Eg - created a word file and added data in word.
1. Operations on file
1. Creating - attributes generated as we create - attributes are meta data
A space must be found for the file , an entry of the new file must be made in directory
2. Reading- we make a system call that specifies the name of the file and where the next
block of the file should be put.
3. Writing
4. Deleting - whole file deletes along with attributes
5. Truncating - content / data of file deletes without deleting attributes.
6. Repositioning - means repositioning of read write head
positioning of read write head
2. File attributes
1. Name
2. Extension (Type)
3. Identifier - unique number for identification
4. Location - stored where
5. Size
6. Modified date, created date
7. Protection/permission- who can access? / read??write??Control?
8. Encryption / compression
FILE TYPES
When we design a file system, our OS should recognize and support file types.
A common technique for implementing file type is to include the type as part of the filename. The name is
split into two parts, a name and extension, usually separated by a period character.
ACCESS METHODS
1. Files contain information that computers need to access and read into memory.
2. Different systems offer various methods to access file information.
3. Some systems offer only one way to access files, while others support multiple methods.
4. Choosing the appropriate access method for a specific application is a significant design
challenge.
There are 3 ways to access a file into computer systems-
1. Sequential access-
● It is the simplest access method.
● Information in the file is processed in order, one record after another.
● For example - editor and compiler usually access the file in this fashion.
● In sequential access, the OS reads the file word by word. A pointer is maintained which
initially points to the base address of the file. If the user wants to read the first word of the
file then the pointer provides that word to the user and increases its value by 1 word.

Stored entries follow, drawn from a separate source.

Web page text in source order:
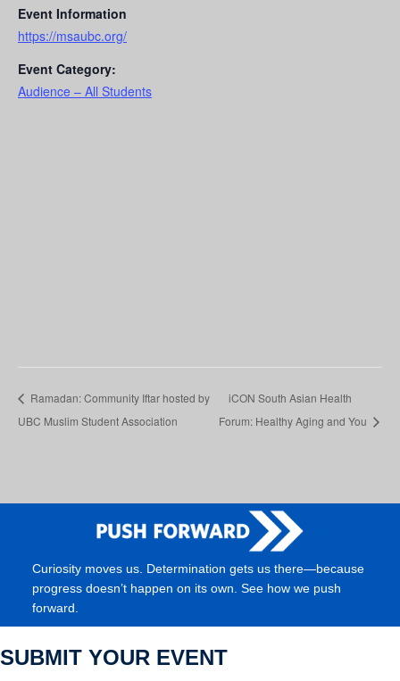
Event Information
https://msaubc.org/
Event Category:
Audience – All Students
Ramadan: Community Iftar hosted by
UBC Muslim Student Association
iCON South Asian Health
Forum: Healthy Aging and You
Curiosity moves us. Determination gets us there—because
progress doesn’t happen on its own. See how we push
forward.
SUBMIT YOUR EVENT
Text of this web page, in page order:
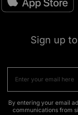
Sign up
By entering your email
communications from

This
process continues till the end of the file.
2. Direct Access-
● Also known as the relative access method.
● A fixed-length logical record that allows the program to read and write record rapidly in
no particular order.
● The direct access is based on the disk model of a file since disk allows random access to
any file block.
● In most of the cases, we need filtered information from the database. The sequential
access can be very slow and inefficient in such cases.
● Suppose every block of the storage stores 4 records and we know that the record we
needed is stored in the 10th block. In that case, the sequential access will not be
implemented because it will traverse all the blocks in order to access the needed record.

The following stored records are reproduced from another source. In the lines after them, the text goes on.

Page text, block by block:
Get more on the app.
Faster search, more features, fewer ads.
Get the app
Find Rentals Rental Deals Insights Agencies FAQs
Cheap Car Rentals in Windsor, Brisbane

● Direct access will give the required result despite the fact that the operating system has to
perform some complex tasks such as determining the desired block number. However,
that is generally implemented in database applications.
3. Indexed access-
● If a file can be sorted on any of the fields then an index can be assigned to a group of
certain records.
● A particular record can be accessed by its index. The index is nothing but the address of a
record in the file.
● In index accessing, searching in a large database became very quick and easy but we need
to have some extra space in the memory to store the index value.
DIRECTORY STRUCTURE
A directory is a container used to contain folders and files. It organizes files and folders in a hierarchical
manner.
A directory can be viewed as a file which contains the Metadata of the bunch of files.

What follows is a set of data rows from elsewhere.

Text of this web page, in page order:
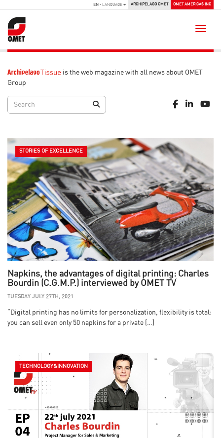
EN - LANGUAGE ARCHIPELAGO OMET OMET AMERICAS INC
is the web magazine with all news about OMET
Group
STORIES OF EXCELLENCE
Napkins, the advantages of digital printing: Charles
Bourdin (C.G.M.P.) interviewed by OMET TV
TUESDAY JULY 27TH, 2021
“Digital printing has no limits for personalization, flexibility is total:
you can sell even only 50 napkins for a private […]
TECHNOLOGY&INNOVATION

Following are the logical structures of a directory, each providing a solution to the problem faced in the
previous type of directory structure.
1. Single level directory -
● It is the simplest directory structure.
● All files are contained in the same directory which makes it easy to support and
understand.
● A single level directory has a significant limitation, however, when the number of files
increases or when the system has more than one user. Since all the files are in the same
directory, they must have a unique name. If two users call their dataset test, then the
unique name rule is violated.
Advantages
● Since it is a single directory , implementation is easy.
● If the files are smaller in size, searching will become faster.
● Basic file operations become easy since we have only one directory.
Disadvantages
● We cannot have 2 files with the same name.
● The directory may be very big, searching becomes difficult and time consuming.
● Protection cannot be implemented for multiple users.
● There are no ways to group the same kind of files.
● Choosing the unique name for every file is a bit complex and limits the number of files in
the system because most OS limits the number of characters used to construct the file
name.
2. Two level directory-
As we have seen, a single level directory often leads to confusion of files names among different
users. The solution to this problem is to create a separate directory for each user.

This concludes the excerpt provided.